I think we can work on how to produce more accurate tokens for Chinese and Japanese in the future.

koheiw commented 3 years ago

Thanks. Have you tried collocation analysis to compound such words? I am curious if it works in Chinese.

yuanzhouIR commented 3 years ago

Thanks. Have you tried collocation analysis to compound such words? I am curious if it works in Chinese.

I tried but it seems not working.

print(tstat_col) collocation count count_nested length lambda z 1 人人 有权 12 0 2 4.229453 9.495899 2 有权 享受 9 0 2 4.785270 8.580531 3 任何人 不得 4 0 2 4.741903 6.762994 4 宣言 所 3 0 2 5.266138 6.470412 5 有权 享有 4 0 2 4.430713 5.977755 6 促进 各国 2 0 2 6.140192 5.891164 7 充分 实现 2 0 2 6.140192 5.891164 8 此 项 2 0 2 6.988721 5.769537 9 鉴于 各 2 0 2 5.349887 5.741791 10 本 宣言 6 0 2 9.552440 5.687257 11 联合 国 6 0 2 9.040998 5.656746 12 不得 任意 3 0 2 5.708969 5.617040 13 法律 所 2 0 2 4.585277 5.419745 14 平等 保护 2 0 2 4.585277 5.419745 15 应 促进 2 0 2 4.608581 5.240781 16 国家 努力 2 0 2 5.548705 5.146251 17 教育 应 2 0 2 4.155357 5.078872 18 社会 保障 2 0 2 4.712012 5.053012 19 享受 法律 2 0 2 4.195065 5.025142 20 享受 公正 2 0 2 5.295536 4.956768 21 任意 剥夺 2 0 2 8.087948 4.832943 22 刑事 罪 2 0 2 8.087948 4.832943 23 此 种 2 0 2 8.087948 4.832943 24 所 载 3 0 2 7.465831 4.779336 25 各 会员 2 0 2 7.750861 4.729011 26 违背 联合 2 0 2 7.498931 4.630349 27 目的 在于 2 0 2 9.698614 4.623310 28 誓 愿 2 0 2 9.698614 4.623310 29 会员 国 2 0 2 7.129975 4.461062 30 不得 加以 3 0 2 6.808200 4.425827 31 有权 被 2 0 2 3.764454 4.423951 32 权利 包括 2 0 2 3.690445 4.344925 33 项 权利 2 0 2 4.538993 4.323087 34 自由 选择 2 0 2 4.503882 4.291961 35 基本 自由 2 0 2 3.403392 4.199649 36 所 有权 2 0 2 2.999812 3.967452 37 有权 自由 2 0 2 1.616449 2.352161

The above words should not be compounded.
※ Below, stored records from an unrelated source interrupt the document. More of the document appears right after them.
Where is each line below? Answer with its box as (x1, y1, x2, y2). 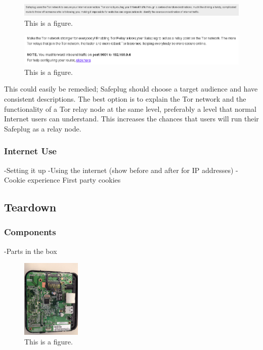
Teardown (4, 199, 57, 215)
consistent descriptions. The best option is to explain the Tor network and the (4, 93, 246, 104)
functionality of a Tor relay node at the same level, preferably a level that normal (4, 103, 256, 114)
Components (4, 226, 56, 238)
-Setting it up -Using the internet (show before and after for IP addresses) (4, 164, 234, 175)
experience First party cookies (27, 174, 121, 185)
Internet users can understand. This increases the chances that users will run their (4, 113, 259, 124)
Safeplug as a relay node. (4, 123, 81, 134)
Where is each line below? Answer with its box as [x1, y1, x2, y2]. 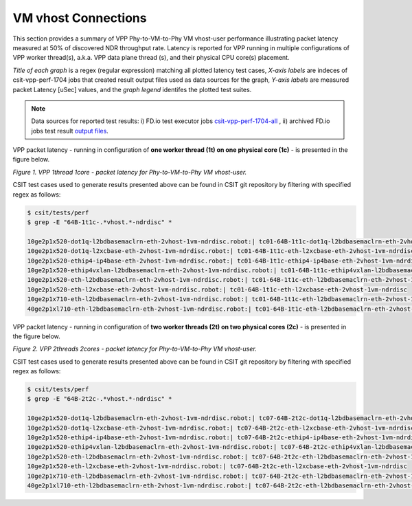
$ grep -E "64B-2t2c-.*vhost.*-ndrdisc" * [27, 395, 172, 403]
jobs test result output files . [31, 126, 109, 135]
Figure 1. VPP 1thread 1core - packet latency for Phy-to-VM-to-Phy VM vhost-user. [12, 168, 247, 176]
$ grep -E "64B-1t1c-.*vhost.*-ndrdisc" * [27, 219, 172, 226]
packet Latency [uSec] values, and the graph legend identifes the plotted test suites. [12, 85, 252, 93]
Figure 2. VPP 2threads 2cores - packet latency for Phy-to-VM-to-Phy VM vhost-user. [12, 344, 257, 353]
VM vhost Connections [12, 10, 147, 25]

koheiw commented 3 years ago

I cannot say much about the language but at least I can see "联合 国"! Did you remove stopwords before applying collocation analysis with padding = TRUE?

yuanzhouIR commented 3 years ago

I cannot say much about the language but at least I can see "联合 国"! Did you remove stopwords before applying collocation analysis with padding = TRUE?

Yes. Below is the replication code.

corp <- corpus_reshape(data_corpus_udhr["cmn_hans"], to = "paragraphs")
toks <- tokens(corp, remove_punct = TRUE, remove_numbers = TRUE, padding = TRUE) %>% tokens_remove(stopwords("zh_cn", source = "marimo"), padding = TRUE)

print(toks[2], max_ndoc = 1, max_ntok = -1)

tstat_col <- toks %>% textstat_collocations()

print(tstat_col)

For a few results, it is reasonable to compound (e.g. 联合国, 会员国, 所有权). However, most results are of indenpent words.

koheiw commented 3 years ago

That helped. Thank you. Let's merged and discuss further on a separate branch.